Stored entries
|---|

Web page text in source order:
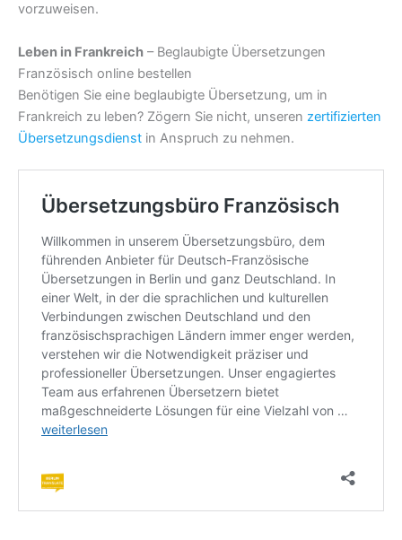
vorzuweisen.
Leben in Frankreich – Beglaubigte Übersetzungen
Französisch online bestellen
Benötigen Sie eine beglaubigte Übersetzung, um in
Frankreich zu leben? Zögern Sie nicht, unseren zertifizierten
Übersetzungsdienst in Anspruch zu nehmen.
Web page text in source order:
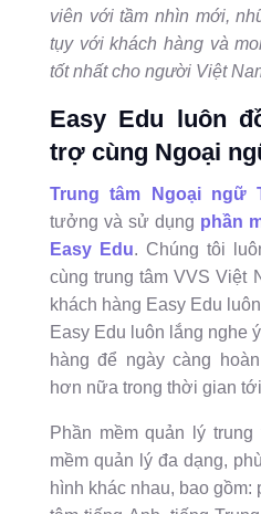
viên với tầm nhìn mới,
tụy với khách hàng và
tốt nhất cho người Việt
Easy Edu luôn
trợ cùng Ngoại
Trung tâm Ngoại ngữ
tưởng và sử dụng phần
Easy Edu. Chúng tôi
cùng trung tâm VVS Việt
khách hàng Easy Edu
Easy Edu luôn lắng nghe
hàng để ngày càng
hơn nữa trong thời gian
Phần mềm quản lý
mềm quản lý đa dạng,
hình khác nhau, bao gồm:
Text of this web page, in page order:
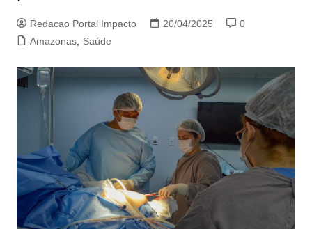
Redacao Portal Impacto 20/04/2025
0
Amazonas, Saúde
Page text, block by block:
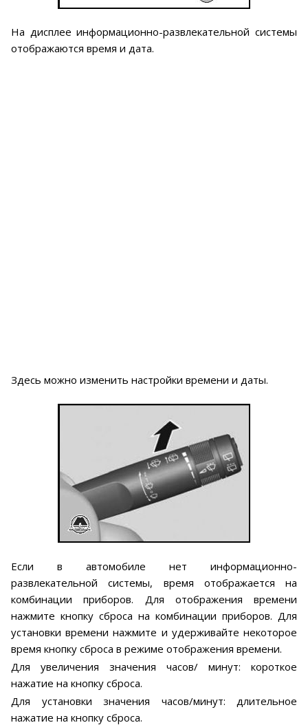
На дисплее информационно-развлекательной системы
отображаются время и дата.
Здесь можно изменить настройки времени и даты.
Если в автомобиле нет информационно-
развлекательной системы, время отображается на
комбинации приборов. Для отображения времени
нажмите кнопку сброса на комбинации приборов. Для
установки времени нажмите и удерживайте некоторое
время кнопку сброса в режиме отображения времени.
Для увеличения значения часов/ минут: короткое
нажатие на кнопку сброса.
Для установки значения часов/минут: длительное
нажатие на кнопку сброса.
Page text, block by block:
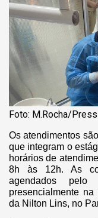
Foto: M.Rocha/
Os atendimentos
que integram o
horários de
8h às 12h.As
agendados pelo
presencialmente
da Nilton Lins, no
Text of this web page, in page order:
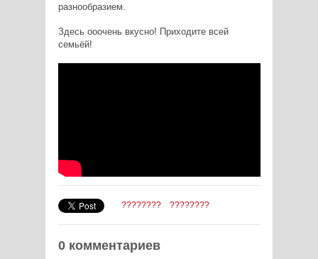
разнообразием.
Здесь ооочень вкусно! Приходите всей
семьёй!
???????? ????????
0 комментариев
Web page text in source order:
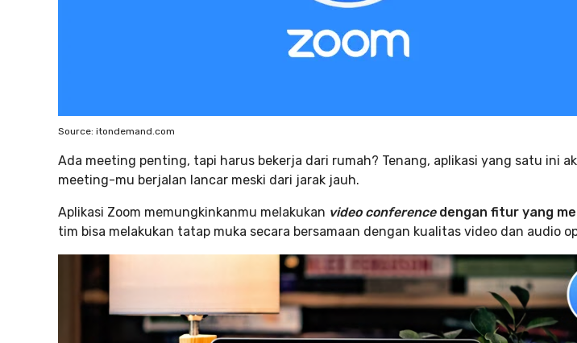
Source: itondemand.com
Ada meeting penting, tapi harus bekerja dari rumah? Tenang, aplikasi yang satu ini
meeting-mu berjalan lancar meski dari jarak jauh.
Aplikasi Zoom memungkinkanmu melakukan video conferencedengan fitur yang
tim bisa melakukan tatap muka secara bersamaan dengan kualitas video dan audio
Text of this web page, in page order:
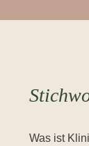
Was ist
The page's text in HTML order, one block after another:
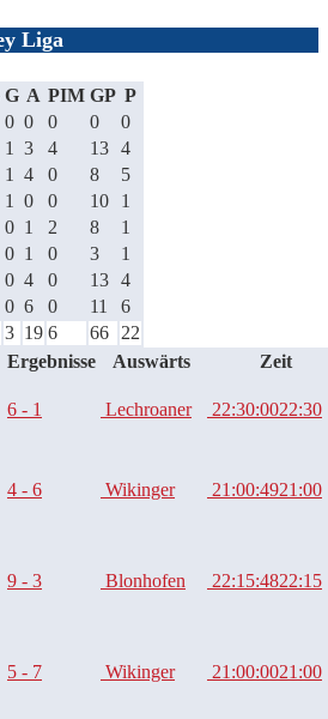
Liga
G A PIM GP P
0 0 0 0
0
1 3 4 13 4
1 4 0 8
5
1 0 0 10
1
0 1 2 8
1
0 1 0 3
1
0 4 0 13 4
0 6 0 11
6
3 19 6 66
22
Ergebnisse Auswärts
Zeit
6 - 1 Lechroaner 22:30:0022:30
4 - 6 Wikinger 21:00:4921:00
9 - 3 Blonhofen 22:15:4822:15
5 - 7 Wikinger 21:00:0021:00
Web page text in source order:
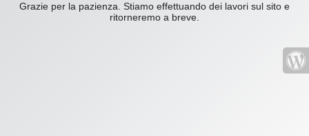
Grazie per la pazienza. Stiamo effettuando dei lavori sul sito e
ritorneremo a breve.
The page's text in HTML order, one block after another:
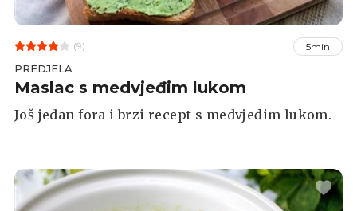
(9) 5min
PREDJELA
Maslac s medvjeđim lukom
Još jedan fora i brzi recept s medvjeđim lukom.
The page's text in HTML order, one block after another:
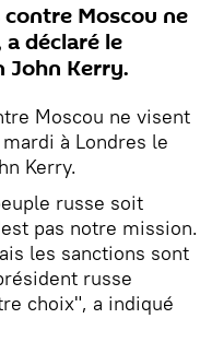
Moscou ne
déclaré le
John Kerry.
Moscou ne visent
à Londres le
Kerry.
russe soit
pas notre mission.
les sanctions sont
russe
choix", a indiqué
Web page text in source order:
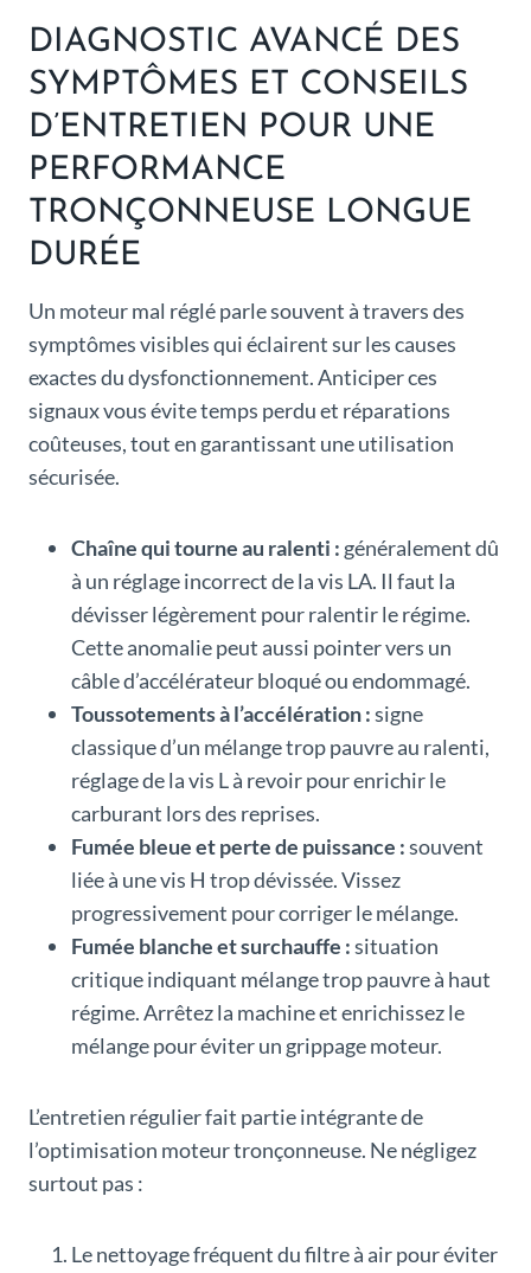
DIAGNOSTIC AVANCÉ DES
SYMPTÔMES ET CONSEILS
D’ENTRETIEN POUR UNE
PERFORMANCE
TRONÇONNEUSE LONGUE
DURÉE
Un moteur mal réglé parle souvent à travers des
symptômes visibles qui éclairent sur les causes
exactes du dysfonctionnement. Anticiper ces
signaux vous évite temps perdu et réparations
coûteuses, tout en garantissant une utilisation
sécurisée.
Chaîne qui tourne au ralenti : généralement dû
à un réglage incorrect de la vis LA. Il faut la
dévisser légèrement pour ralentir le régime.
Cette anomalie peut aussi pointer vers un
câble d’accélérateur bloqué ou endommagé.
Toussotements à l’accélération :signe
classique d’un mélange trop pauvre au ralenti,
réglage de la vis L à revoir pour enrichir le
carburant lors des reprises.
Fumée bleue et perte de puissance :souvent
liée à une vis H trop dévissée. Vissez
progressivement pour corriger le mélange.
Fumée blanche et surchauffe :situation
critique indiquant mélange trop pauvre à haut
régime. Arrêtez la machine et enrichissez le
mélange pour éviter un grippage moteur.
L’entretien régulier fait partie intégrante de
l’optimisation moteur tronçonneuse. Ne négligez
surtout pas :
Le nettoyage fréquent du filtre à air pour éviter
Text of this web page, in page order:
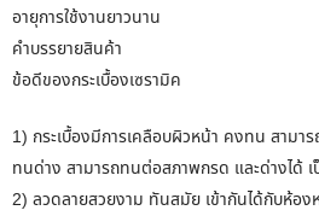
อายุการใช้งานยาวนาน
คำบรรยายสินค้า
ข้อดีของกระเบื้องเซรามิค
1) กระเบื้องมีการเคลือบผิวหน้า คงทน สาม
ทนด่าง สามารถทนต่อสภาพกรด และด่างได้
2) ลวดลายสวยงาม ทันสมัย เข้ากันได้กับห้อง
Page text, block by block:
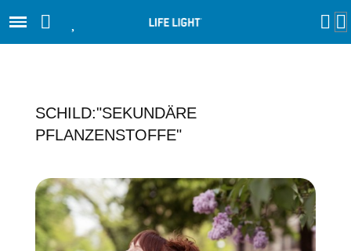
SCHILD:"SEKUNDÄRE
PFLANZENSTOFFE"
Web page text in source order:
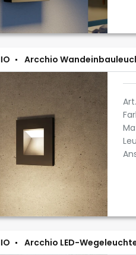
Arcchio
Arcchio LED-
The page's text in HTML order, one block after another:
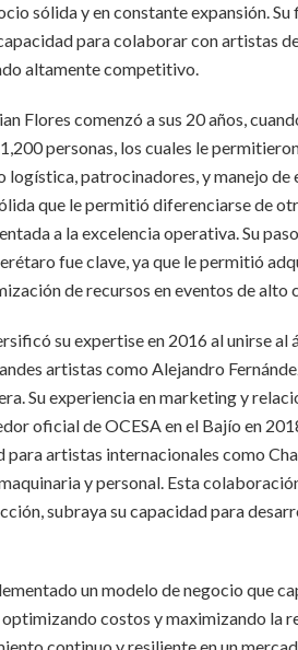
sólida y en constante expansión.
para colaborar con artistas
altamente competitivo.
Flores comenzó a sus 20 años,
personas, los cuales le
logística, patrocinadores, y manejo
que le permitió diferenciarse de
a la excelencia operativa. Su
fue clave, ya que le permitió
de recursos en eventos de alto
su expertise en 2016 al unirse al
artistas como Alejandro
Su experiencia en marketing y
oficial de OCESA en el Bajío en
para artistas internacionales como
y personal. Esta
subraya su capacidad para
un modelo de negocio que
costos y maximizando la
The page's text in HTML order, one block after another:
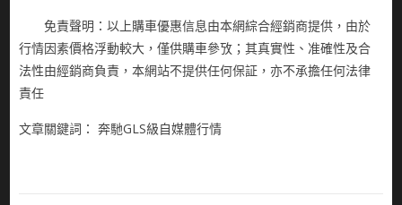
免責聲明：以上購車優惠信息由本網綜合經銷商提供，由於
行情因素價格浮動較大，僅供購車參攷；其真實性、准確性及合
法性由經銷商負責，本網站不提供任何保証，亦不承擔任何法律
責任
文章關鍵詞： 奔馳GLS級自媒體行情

|---|

EXERCISE GOAL — With the pictures removed, print only the lines starting at the line that has "установки времени нажмите" and ending at the line that has "Foto: M.Rocha/", both ends included, exactly as they stand above.

WRITTEN ANSWER —
установки времени нажмите и удерживайте некоторое
время кнопку сброса в режиме отображения времени.
Для увеличения значения часов/ минут: короткое
нажатие на кнопку сброса.
Для установки значения часов/минут: длительное
нажатие на кнопку сброса.
Page text, block by block:
Foto: M.Rocha/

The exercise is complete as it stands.